His conduct may not have been sexual in the sense that
he intended to or did derive any sexual pleasure from it
or that he intended that the children would. That,
however, does not mean that he didn’t engage in those
acts or that his behavior was proper.
And for all his protestations of innocence . . . he
repeatedly invoked his Fifth Amendment right against
self-incrimination . . . [Because this is a civil
proceeding,] the Court may draw an adverse inference
from a party’s decision not to respond to legitimate
questions . . . .
D.E. 95-2 at 22. Mr. Klayman filed an objection to the magistrate judge’s order,
but the Ohio trial court overruled the objection. Mr. Klayman appealed, but the
Court of Appeals of Ohio found that the trial court did not abuse its discretion
when it overruled Mr. Klayman’s objections to “the magistrate’s finding that
Klayman inappropriately touched the children.” D.E. 95-6 at 11–14.
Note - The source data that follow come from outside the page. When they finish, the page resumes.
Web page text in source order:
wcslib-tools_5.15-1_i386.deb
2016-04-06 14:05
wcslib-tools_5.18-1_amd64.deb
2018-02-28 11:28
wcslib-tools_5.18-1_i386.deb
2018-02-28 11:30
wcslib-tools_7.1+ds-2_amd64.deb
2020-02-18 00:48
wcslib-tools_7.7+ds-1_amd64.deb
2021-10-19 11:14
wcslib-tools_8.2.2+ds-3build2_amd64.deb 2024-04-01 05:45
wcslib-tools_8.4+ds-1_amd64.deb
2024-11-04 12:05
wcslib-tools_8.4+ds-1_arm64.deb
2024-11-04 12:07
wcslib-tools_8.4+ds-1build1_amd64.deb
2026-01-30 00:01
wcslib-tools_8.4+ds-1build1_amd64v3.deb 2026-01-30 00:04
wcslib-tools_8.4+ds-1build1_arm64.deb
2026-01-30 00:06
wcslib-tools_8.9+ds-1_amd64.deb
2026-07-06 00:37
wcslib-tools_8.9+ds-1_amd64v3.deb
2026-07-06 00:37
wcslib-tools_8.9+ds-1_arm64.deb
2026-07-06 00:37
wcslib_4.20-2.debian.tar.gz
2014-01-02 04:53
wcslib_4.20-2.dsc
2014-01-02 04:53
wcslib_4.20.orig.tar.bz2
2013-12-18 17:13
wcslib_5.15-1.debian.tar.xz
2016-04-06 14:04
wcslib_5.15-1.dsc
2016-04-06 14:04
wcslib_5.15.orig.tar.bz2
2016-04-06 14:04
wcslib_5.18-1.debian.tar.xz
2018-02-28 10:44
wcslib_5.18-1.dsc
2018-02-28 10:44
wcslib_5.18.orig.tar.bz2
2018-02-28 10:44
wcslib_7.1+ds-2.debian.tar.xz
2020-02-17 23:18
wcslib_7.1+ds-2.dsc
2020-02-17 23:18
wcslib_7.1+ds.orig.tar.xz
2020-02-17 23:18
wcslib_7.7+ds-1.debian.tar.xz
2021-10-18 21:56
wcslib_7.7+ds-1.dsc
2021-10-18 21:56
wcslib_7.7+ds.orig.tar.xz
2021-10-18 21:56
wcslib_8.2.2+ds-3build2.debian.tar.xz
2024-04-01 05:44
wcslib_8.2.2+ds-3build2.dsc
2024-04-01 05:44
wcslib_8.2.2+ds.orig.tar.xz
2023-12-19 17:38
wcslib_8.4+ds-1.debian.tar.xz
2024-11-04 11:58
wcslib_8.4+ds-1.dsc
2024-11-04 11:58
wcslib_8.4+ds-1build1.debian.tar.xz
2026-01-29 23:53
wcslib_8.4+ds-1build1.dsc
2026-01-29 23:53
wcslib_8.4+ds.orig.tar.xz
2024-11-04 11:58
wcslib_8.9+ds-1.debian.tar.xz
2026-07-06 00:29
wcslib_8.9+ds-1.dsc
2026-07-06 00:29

In November of 2007, Natalia Humm, Mr. Klayman’s former client, filed a
Florida Bar grievance against him for failing to work on her case after she had paid
him a $25,000 retainer. Mr. Klayman and Ms. Humm submitted the matter to the
Florida Bar Grievance Mediation Program. The parties settled, and Mr. Klayman
agreed to pay Ms. Humm $5,000 within 90 days from the date of the mediation
agreement. Mr. Klayman failed to make timely payments, however, and the
Florida Bar filed a formal complaint with the Florida Supreme Court. Mr.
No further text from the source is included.